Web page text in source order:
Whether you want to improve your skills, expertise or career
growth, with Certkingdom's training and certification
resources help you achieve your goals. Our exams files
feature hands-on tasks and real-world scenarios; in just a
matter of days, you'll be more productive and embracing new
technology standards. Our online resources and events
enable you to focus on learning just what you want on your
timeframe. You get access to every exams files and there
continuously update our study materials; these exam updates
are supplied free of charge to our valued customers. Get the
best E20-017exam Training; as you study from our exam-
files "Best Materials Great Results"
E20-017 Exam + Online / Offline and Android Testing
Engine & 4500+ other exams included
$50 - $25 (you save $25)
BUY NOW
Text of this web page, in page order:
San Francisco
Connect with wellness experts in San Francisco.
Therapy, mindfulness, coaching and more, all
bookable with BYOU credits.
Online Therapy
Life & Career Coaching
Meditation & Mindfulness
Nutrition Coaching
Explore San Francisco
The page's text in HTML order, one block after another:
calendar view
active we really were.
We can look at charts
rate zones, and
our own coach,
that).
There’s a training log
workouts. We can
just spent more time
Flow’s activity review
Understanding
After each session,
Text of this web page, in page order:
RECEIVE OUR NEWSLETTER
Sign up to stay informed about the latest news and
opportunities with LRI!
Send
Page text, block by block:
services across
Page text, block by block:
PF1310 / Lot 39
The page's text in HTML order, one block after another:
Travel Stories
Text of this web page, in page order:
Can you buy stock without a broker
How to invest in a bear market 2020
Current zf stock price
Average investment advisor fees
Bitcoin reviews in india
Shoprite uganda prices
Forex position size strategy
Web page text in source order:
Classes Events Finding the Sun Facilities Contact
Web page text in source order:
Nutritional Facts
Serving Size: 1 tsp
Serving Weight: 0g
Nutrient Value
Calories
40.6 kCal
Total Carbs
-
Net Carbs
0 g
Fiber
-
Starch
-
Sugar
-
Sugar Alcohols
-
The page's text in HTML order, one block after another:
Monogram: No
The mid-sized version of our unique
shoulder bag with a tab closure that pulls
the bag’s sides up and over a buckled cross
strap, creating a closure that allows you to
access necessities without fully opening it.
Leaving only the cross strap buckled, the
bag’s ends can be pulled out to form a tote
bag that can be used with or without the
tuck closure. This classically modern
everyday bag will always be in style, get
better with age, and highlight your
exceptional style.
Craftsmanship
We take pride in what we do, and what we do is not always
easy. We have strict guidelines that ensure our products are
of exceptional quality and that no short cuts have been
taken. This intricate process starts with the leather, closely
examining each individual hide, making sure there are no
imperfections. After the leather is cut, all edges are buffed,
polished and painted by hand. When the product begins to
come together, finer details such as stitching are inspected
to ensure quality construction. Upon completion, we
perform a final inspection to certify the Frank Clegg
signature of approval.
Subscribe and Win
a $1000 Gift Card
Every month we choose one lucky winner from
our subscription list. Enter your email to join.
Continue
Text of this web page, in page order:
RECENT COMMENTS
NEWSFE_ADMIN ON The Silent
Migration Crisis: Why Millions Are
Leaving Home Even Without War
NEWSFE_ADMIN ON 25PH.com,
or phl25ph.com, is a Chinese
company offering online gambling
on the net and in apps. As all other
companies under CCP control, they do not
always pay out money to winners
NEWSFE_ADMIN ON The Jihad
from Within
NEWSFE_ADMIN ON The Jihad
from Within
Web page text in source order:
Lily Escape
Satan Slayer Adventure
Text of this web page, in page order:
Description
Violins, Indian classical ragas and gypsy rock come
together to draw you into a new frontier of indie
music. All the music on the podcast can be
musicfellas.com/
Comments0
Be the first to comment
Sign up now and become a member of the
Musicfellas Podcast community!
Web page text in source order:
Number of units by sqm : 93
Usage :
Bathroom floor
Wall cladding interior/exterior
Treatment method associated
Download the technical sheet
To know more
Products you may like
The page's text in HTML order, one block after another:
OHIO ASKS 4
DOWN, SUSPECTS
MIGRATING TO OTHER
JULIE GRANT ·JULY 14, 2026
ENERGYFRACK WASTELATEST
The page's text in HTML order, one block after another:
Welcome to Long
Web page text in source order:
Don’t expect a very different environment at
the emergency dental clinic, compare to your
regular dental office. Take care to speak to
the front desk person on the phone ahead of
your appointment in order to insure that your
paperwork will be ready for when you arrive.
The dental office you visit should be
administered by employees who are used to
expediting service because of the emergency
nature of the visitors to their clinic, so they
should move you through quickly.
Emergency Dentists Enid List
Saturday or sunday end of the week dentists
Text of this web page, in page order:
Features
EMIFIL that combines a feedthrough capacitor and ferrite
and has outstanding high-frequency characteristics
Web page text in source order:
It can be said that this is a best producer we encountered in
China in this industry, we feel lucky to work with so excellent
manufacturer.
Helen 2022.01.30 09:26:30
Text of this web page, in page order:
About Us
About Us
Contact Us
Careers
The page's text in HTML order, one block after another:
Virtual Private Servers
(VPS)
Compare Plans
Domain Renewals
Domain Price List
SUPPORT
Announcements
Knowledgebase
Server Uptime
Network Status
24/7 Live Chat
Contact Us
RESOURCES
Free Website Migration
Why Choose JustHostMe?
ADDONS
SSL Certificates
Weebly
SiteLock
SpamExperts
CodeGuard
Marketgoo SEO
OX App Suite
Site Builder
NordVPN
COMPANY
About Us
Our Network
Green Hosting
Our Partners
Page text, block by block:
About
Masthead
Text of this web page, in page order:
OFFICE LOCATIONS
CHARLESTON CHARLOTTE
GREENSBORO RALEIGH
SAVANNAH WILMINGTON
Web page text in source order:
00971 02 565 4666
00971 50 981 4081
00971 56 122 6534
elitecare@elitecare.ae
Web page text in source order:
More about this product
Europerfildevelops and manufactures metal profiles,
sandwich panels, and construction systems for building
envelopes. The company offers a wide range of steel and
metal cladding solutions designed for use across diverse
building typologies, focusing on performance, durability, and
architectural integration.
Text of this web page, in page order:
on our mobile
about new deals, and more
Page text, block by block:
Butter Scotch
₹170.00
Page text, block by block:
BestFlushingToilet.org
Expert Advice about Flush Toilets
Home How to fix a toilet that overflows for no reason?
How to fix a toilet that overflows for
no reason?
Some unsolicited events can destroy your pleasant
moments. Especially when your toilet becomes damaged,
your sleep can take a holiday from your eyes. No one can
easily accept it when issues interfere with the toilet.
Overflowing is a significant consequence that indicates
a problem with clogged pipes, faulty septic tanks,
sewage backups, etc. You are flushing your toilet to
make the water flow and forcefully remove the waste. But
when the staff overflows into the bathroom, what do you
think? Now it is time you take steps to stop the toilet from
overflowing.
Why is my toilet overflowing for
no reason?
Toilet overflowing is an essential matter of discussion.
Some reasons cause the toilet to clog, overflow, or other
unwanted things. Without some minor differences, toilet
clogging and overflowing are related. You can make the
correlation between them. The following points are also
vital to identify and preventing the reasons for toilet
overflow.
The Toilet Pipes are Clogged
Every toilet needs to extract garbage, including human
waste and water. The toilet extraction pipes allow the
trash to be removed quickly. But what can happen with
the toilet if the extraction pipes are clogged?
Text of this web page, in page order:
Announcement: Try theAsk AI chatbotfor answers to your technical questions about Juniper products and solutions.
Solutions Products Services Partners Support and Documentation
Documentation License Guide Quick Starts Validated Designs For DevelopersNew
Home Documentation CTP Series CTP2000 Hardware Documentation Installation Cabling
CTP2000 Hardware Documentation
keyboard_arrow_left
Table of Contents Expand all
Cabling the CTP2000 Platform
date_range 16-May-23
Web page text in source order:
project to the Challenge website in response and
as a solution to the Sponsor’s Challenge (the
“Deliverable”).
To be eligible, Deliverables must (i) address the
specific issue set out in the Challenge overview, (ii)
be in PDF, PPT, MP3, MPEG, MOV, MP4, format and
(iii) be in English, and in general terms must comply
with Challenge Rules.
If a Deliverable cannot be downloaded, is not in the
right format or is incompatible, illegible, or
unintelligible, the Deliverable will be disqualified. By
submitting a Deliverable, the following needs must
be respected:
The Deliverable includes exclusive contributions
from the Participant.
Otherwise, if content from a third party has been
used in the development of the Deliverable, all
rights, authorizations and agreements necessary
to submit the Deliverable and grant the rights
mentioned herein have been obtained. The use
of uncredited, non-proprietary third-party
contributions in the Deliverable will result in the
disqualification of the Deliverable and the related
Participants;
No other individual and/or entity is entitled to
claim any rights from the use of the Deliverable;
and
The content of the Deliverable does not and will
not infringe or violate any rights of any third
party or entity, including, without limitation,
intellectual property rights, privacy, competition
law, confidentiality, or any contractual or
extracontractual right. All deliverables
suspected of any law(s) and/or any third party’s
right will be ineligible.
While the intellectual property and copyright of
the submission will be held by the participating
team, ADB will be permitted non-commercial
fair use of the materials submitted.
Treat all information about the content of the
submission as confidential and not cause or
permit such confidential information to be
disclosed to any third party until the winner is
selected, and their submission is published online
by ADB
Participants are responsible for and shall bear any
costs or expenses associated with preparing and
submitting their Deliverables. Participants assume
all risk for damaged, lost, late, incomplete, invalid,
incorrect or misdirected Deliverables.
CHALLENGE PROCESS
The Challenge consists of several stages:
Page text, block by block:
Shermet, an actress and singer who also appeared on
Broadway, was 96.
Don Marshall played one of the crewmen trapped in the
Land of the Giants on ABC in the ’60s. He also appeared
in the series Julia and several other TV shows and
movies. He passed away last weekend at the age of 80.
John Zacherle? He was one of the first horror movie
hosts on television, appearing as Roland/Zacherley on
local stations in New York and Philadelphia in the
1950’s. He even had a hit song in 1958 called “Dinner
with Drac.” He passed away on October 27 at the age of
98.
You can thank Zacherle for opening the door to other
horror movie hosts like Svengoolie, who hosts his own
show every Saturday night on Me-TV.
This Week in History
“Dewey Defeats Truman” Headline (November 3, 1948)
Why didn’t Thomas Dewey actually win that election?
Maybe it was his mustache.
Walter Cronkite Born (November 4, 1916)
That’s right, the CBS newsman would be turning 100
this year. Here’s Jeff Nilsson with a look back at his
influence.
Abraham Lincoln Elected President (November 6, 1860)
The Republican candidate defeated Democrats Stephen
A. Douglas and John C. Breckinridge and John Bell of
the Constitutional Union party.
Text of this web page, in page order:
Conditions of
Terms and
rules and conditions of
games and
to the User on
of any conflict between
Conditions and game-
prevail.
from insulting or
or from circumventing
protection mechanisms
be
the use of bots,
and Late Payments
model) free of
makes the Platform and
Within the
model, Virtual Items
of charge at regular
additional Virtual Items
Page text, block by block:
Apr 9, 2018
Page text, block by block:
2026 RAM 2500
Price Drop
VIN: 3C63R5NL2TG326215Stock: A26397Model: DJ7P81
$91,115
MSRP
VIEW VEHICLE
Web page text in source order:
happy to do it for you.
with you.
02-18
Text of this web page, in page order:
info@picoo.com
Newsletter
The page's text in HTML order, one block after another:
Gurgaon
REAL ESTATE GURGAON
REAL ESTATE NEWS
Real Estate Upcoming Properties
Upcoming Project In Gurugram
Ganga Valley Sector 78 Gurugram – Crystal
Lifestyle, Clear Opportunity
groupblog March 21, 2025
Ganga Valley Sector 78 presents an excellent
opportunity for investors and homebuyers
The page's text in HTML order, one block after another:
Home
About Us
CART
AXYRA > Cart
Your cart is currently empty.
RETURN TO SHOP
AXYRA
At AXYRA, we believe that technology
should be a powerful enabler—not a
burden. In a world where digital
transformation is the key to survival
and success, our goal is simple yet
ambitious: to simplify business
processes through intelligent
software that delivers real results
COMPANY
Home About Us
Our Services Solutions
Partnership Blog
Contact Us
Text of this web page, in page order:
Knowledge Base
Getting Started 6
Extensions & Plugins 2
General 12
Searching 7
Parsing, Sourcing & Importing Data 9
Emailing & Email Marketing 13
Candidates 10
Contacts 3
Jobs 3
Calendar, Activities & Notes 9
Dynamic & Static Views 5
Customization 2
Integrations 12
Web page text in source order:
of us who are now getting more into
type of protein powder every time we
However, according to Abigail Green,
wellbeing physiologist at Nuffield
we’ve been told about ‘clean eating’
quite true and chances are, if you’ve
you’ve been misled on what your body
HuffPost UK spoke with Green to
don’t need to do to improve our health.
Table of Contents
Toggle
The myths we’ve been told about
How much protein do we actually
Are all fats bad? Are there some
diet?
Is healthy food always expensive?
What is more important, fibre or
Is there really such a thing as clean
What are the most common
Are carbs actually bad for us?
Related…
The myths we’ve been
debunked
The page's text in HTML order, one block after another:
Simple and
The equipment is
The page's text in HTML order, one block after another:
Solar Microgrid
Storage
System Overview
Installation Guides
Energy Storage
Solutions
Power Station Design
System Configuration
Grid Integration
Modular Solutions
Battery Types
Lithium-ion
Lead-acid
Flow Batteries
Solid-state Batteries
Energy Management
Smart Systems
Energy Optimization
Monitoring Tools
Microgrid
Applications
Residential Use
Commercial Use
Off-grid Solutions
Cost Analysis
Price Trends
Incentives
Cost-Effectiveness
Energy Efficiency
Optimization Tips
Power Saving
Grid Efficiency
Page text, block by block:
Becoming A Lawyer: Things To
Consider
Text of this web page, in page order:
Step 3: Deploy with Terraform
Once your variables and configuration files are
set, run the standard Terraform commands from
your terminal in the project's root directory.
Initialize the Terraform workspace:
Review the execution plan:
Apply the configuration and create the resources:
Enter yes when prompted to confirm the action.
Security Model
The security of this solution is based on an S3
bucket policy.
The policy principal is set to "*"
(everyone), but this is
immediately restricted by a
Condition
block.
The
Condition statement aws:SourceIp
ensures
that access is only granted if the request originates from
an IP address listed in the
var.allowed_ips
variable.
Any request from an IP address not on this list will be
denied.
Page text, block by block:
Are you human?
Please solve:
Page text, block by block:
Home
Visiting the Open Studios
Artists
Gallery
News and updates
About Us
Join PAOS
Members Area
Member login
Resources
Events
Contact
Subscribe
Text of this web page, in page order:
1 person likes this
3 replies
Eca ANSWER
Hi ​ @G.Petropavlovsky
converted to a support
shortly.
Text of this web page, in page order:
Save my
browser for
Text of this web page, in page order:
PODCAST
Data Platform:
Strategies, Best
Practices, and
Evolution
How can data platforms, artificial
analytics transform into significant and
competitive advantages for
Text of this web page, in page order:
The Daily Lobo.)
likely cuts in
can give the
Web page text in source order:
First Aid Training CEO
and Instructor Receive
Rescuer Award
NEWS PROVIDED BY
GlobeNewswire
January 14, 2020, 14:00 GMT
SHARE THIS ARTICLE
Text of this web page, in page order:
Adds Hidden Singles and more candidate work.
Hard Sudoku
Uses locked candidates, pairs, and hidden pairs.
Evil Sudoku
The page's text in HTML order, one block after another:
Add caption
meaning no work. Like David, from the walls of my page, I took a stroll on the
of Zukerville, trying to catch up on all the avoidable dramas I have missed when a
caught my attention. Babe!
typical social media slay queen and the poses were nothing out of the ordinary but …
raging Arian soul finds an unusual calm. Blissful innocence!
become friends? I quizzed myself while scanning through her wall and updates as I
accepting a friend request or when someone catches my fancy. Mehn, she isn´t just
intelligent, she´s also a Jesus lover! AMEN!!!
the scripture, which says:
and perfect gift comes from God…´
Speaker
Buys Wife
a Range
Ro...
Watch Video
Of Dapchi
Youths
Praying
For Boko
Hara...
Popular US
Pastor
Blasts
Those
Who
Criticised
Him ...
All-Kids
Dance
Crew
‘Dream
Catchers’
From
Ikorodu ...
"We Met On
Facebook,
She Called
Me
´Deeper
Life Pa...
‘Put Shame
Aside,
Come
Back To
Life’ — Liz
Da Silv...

TASK REQUIREMENTS
Show a copy of each line from the data that includes the word "Table".

TASK SOLUTION
Table of Contents Expand all
Table of Contents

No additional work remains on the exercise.